─── LISTED RECORDS

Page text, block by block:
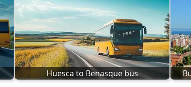
Huesca to Benasque bus
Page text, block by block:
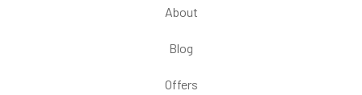
About
Blog
Offers
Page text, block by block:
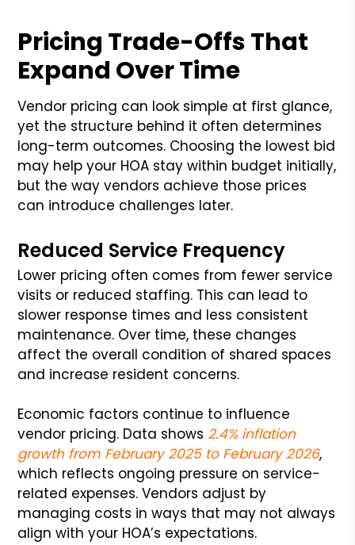
Pricing Trade-Offs That
Expand Over Time
Vendor pricing can look simple at first glance,
yet the structure behind it often determines
long-term outcomes. Choosing the lowest bid
may help your HOA stay within budget initially,
but the way vendors achieve those prices
can introduce challenges later.
Reduced Service Frequency
Lower pricing often comes from fewer service
visits or reduced staffing. This can lead to
slower response times and less consistent
maintenance. Over time, these changes
affect the overall condition of shared spaces
and increase resident concerns.
Economic factors continue to influence
vendor pricing. Data shows 2.4% inflation
growth from February 2025 to February 2026,
which reflects ongoing pressure on service-
related expenses. Vendors adjust by
managing costs in ways that may not always
align with your HOA’s expectations.

──────

GOAL OF THE EXERCISE: Every line above from the line with "Lower pricing often comes from fewer service" to the line with "Economic factors continue to influence", inclusive, must be returned exactly; no other line belongs in the reply.

SOLUTION FOR THIS EXERCISE:
Lower pricing often comes from fewer service
visits or reduced staffing. This can lead to
slower response times and less consistent
maintenance. Over time, these changes
affect the overall condition of shared spaces
and increase resident concerns.
Economic factors continue to influence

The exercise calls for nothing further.